- AIM OF THE TASK:
Your result should be every line of the records below that contains the word "would".

- DATA SHOWN:

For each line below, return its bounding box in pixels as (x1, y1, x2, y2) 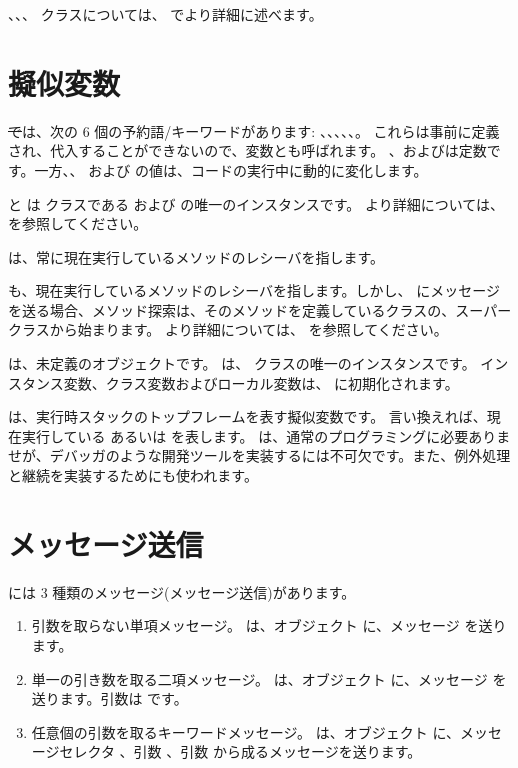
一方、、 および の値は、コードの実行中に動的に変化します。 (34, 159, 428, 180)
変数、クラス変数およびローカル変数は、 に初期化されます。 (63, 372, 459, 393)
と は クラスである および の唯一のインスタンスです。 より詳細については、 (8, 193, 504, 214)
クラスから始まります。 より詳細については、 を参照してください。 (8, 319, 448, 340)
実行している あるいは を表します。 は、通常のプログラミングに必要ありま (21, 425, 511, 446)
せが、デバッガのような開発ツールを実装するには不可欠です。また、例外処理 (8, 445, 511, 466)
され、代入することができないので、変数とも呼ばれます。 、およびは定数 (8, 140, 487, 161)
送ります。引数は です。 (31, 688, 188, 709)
* * *
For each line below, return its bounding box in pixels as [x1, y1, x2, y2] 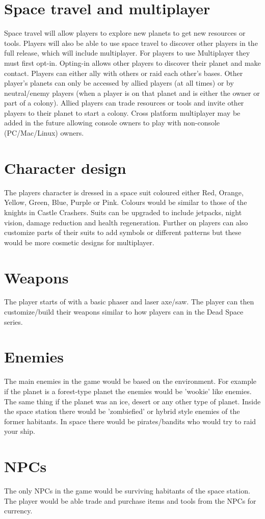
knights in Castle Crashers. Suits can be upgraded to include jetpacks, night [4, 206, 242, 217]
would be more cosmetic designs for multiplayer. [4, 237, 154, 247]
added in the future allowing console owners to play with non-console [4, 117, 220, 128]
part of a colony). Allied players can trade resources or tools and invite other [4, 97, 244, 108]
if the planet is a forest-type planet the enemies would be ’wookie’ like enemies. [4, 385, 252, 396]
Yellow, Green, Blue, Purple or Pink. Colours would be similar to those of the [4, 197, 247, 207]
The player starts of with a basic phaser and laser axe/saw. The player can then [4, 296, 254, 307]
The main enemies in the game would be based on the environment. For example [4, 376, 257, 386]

- ANSWER SPACE:
would be more cosmetic designs for multiplayer. [4, 237, 154, 247]
if the planet is a forest-type planet the enemies would be ’wookie’ like enemies. [4, 385, 252, 396]
Yellow, Green, Blue, Purple or Pink. Colours would be similar to those of the [4, 197, 247, 207]
The main enemies in the game would be based on the environment. For example [4, 376, 257, 386]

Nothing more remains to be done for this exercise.